» WHAT THE TASK REQUIRES
Every line with "check" in it must be copied from the data.

» SOURCE RECORDS
_____

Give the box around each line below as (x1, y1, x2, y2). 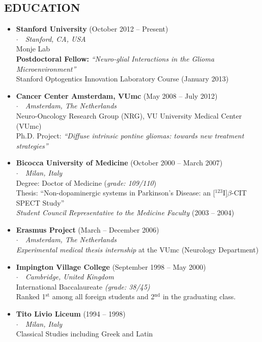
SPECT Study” (16, 197, 65, 208)
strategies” (16, 140, 48, 151)
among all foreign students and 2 (52, 291, 155, 302)
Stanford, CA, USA (25, 33, 86, 44)
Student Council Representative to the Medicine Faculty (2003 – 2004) (16, 207, 235, 218)
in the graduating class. (162, 291, 236, 302)
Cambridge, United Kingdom (25, 271, 114, 282)
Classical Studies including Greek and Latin (16, 328, 153, 339)
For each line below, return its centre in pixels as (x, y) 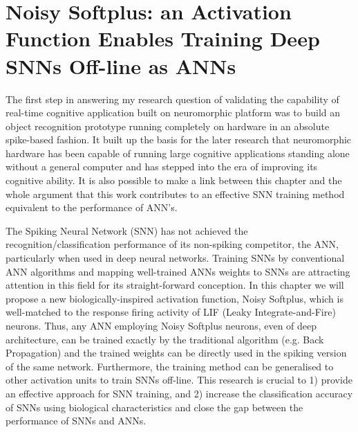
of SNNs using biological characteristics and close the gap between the (154, 407)
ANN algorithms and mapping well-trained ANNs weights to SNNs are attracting (178, 271)
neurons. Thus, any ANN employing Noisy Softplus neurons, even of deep (161, 325)
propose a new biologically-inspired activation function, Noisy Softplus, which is (175, 298)
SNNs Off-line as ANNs (121, 65)
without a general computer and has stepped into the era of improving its (162, 166)
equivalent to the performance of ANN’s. (92, 207)
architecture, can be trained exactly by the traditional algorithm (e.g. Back (165, 339)
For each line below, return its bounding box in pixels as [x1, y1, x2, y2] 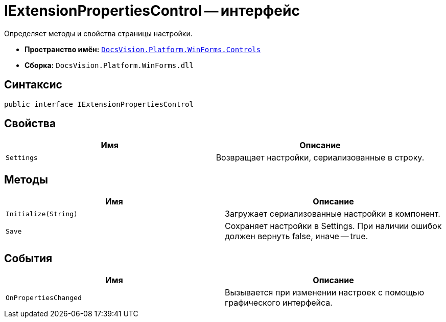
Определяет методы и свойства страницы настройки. [4, 29, 193, 38]
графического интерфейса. [225, 297, 333, 308]
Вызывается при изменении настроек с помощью [225, 287, 425, 298]
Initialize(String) [6, 210, 78, 218]
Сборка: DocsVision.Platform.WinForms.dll [25, 60, 194, 70]
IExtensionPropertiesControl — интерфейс [4, 2, 300, 19]
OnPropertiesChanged [6, 293, 82, 302]
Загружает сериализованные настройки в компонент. [225, 209, 440, 219]
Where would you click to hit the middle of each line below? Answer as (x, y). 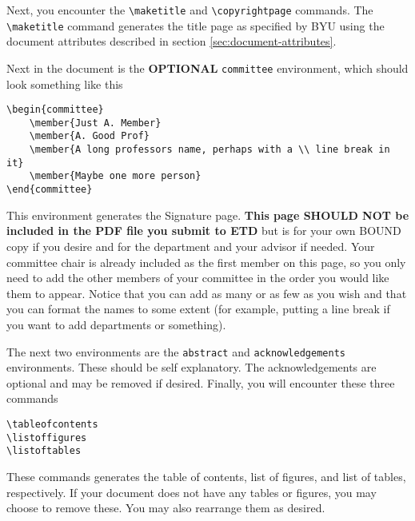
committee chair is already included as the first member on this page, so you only (206, 262)
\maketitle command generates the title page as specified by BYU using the (196, 25)
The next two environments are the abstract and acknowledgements (176, 351)
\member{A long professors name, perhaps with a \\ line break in (209, 150)
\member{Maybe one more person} (115, 176)
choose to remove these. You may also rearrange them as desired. (166, 508)
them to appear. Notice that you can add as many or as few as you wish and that (207, 293)
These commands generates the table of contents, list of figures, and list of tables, (206, 476)
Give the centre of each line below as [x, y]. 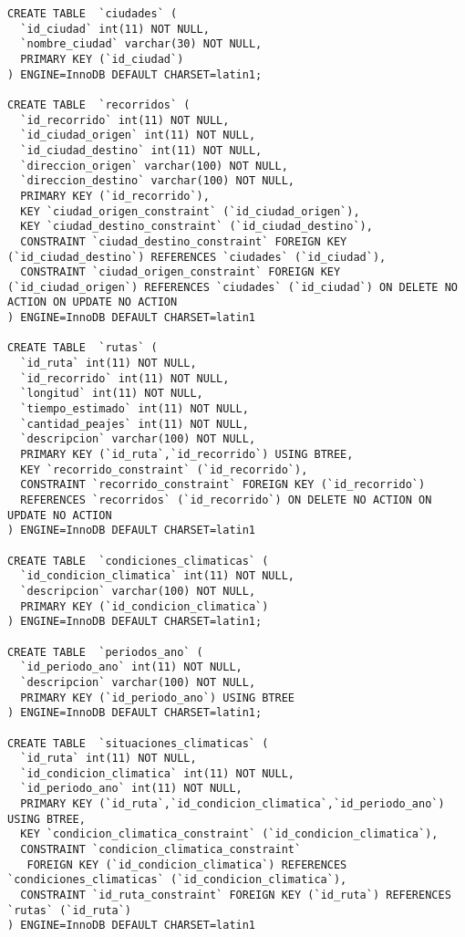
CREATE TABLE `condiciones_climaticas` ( [138, 561]
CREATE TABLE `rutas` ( [83, 348]
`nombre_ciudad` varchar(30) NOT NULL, [141, 44]
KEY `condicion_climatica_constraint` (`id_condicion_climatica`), [229, 834]
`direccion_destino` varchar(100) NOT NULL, [157, 181]
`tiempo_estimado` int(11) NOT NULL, [134, 409]
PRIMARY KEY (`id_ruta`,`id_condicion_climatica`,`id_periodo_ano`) [232, 804]
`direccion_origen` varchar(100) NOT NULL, [154, 166]
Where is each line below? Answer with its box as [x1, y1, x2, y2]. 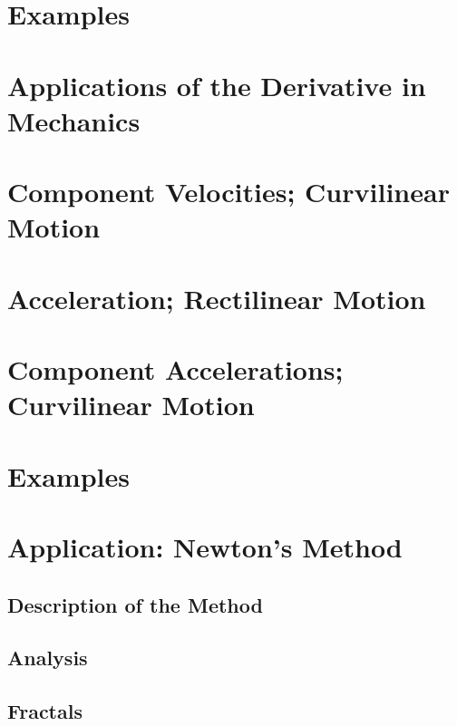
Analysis [7, 644, 88, 672]
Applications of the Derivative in [7, 66, 426, 103]
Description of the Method [7, 590, 263, 618]
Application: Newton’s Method [7, 528, 403, 565]
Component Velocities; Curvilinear [7, 173, 450, 210]
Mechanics [7, 102, 141, 139]
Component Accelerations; [7, 351, 344, 388]
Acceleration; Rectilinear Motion [7, 279, 426, 316]
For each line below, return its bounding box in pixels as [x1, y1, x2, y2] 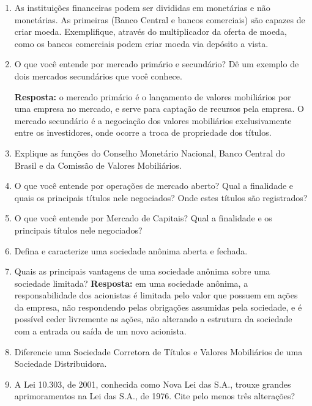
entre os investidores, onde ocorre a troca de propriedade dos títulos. [14, 126, 272, 139]
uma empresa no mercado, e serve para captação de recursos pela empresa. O [14, 102, 304, 115]
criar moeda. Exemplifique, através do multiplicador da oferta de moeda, [14, 25, 287, 38]
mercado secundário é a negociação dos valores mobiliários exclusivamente [14, 114, 292, 127]
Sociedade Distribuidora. [14, 357, 107, 370]
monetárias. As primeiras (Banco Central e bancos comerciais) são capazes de [14, 13, 305, 26]
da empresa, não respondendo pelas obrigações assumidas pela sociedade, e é [14, 300, 302, 313]
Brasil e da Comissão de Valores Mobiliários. [14, 158, 182, 171]
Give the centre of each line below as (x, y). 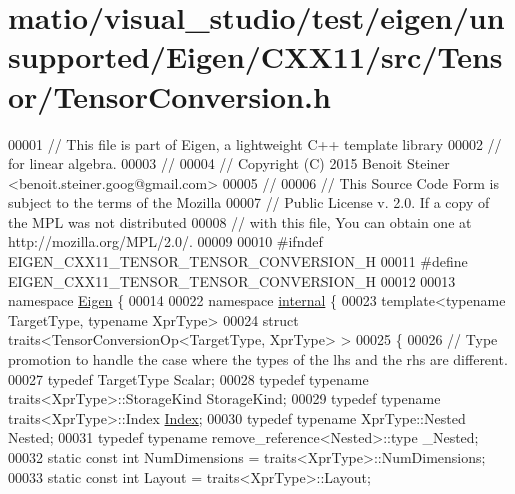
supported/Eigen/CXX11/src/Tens (255, 56)
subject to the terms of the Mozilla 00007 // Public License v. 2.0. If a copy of (249, 202)
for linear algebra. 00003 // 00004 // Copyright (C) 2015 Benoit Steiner (229, 163)
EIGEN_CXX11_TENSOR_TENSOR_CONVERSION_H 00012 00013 (232, 280)
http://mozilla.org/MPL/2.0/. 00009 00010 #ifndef (165, 241)
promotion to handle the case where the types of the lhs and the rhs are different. (258, 359)
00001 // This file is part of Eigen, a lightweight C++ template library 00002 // (255, 143)
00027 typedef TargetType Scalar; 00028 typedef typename (188, 378)
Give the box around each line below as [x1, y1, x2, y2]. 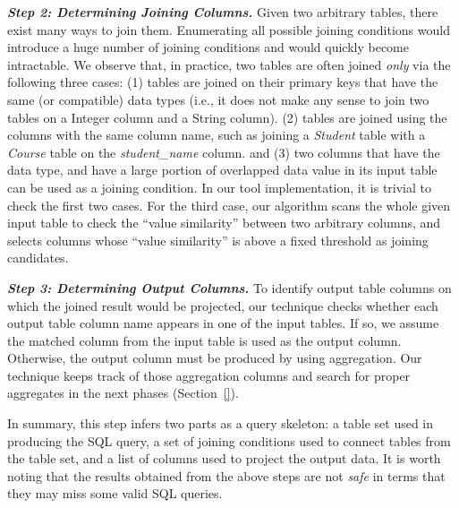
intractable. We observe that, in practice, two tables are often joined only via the [7, 55, 451, 73]
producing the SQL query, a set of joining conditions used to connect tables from [7, 431, 451, 450]
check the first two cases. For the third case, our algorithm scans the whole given [7, 195, 451, 214]
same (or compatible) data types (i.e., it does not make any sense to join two [7, 90, 429, 108]
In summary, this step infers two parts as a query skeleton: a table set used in [7, 414, 434, 433]
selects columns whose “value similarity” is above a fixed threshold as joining [7, 230, 429, 249]
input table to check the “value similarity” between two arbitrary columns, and [7, 213, 441, 232]
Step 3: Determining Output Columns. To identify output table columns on [7, 278, 452, 297]
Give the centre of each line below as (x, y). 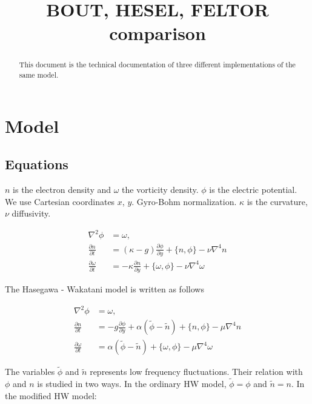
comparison (158, 33)
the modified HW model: (51, 395)
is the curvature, (277, 201)
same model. (39, 75)
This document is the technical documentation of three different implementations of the (157, 65)
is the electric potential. (253, 190)
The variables (30, 372)
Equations (37, 164)
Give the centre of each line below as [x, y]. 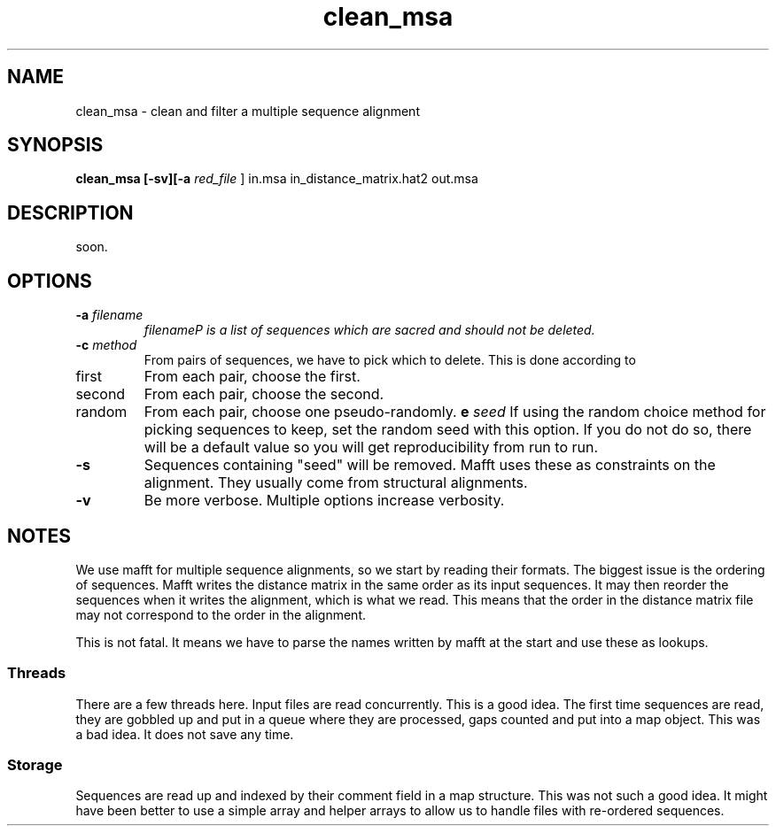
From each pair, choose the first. [252, 377]
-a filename [109, 315]
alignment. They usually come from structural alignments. [336, 483]
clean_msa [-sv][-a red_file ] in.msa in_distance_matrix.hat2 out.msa [277, 179]
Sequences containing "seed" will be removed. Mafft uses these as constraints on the [430, 465]
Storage [35, 765]
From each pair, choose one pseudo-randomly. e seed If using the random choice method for [455, 412]
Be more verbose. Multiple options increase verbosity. [324, 501]

_____

» RESPONSE TO THIS TASK
check the first two cases. For the third case, our algorithm scans the whole given [7, 195, 451, 214]
input table to check the “value similarity” between two arbitrary columns, and [7, 213, 441, 232]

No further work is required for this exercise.